Officials say Aramco officials have told Pakistan the refinery business is no longer as profitable as it was in the past
- Aramco officials believe the refinery business is no longer profitable.
- Pakistan has indicated that it may reduce its equity in the project.
- Officials say Aramco is most interested in a petrochemical complex.
ISLAMABAD: Despite the government’s efforts to woo Saudi Aramco to develop a $10 billion state-of-the-art refinery and deep conversion, it appears the company is not interested in investing in the project, it said The news citing officials who spoke on condition of anonymity.
According to the publication, the deep conversion refinery, if it goes through, will have the capacity to refine 300,000 barrels per day (BPD) of crude oil.
Enticing Aramco to invest in the project has become a concern for Islamabad as the government announced a new green refinery policy with huge incentives of 7.5% deemed duty for 25 years and a 20-year tax holiday in line with the wishes of the Saudi government Arabia. , said senior officials familiar with the development The news.
“Now, top Saudi Aramco officials, in recent interactions with Pakistani authorities, have indicated that Aramco has distanced itself from the Saudi government and achieved deregulation to a reasonable extent. This is why its management is no longer willing to invest in the refining industry around the world. He says the refinery business is not as profitable as it used to be.”
The official said Pakistan has received an indication from Aramco that it may reduce its equity in the refinery to $900 million of the project’s total equity. The $900 million investment equals 30% of the $3 billion total equity in the project.

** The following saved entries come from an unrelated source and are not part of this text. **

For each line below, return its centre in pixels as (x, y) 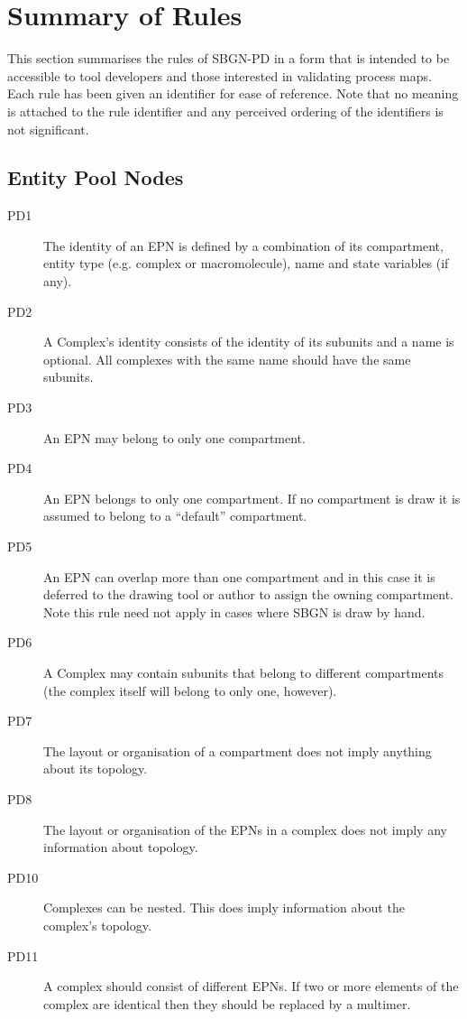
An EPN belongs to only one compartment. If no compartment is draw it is (252, 498)
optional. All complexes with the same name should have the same (227, 359)
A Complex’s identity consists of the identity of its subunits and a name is (249, 342)
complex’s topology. (97, 925)
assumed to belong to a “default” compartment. (175, 516)
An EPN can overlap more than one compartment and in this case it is (239, 576)
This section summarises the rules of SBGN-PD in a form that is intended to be (229, 58)
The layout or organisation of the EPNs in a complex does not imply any (245, 829)

“Earlier, the total equity capital was estimated at $3 billion and from the beginning, KSA had indicated its willingness to invest $1.5 billion. The remaining equity of $1.5 billion was to be settled by Pakistan. As previously understood, Saudi Aramco was to lead the project and use its influence to arrange a $7 billion loan for the project. Now Pakistan has been informed that Aramco will not lead the project and the Pakistan government will have to arrange the loans on its own.”
The official claimed, “The current scenario may change after the general elections in Pakistan if the PML-N government is formed, led by Nawaz.”

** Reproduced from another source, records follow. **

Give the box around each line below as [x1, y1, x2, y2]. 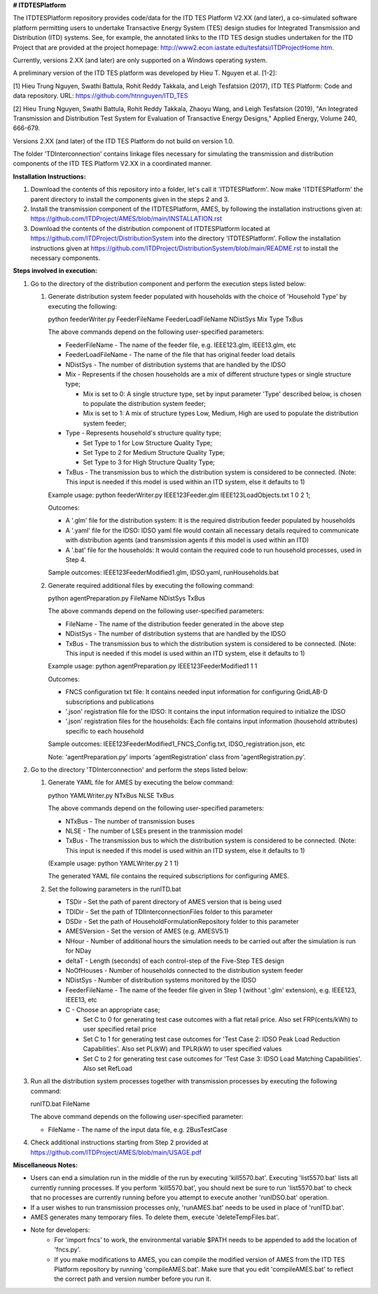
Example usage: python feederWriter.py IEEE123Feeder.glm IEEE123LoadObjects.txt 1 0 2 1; [48, 491, 311, 499]
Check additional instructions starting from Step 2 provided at [30, 1138, 209, 1147]
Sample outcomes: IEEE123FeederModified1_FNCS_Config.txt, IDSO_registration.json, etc [48, 740, 306, 748]
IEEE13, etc [65, 996, 97, 1004]
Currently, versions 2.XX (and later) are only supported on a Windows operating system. [13, 56, 267, 64]
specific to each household [65, 726, 144, 735]
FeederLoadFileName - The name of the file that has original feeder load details [65, 351, 295, 359]
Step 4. [65, 555, 87, 563]

He added: “Aramco has also developed a greater interest in setting up a petrochemical complex, rather than a refinery, and this has put the authorities on a fix.”
The government hoped to complete and commission the project under the engineering, procurement and construction finance (EPC-F) model. In the case of Pakistan, the project was planned to be completed with an equity ratio of 30:70, i.e. $3 billion in equity and $7 billion in loans.

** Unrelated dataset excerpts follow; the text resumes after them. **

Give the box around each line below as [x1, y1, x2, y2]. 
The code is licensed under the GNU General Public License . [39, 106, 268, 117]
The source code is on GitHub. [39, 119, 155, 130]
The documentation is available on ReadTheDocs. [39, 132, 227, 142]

Pakistan, during the Pakistan Democratic Movement government on July 27, had signed a memorandum of understanding with the China Road and Bridge Corporation (CRBC). According to the MoU, CRBC would participate in the refinery as a contractor and also arrange a reasonable amount of loans from Chinese banks for the mega project.
On the same date, four MoUs were also signed under which Pakistan State Oil would have a 25% stake in the country’s $1.5 billion equity capital, while Oil & Gas Development Company Ltd (OGDCL), Pakistan Petroleum Limited ( PPL) and Government Holdings Private Limited (GHPL) will have a 5% stake each.
Later, Riyadh asked Islamabad to approach China’s Sinopec and include it in the project. He asked that the engineering, procurement and construction (EPC) contract be given to the Chinese company.
In response, the PSO, which has been appointed by the Government of Pakistan, is in contact with the Bank of China and China Sinopec.
Sinopec also provides services in Saudi Arabia such as rigs, drilling, geophysical surveys, pipelines, roads and bridges and other EPC projects. Sinopec serves Aramco, SWCC, RC and many local cities in Saudi Arabia and has won a good reputation among customers as well as the Saudi people.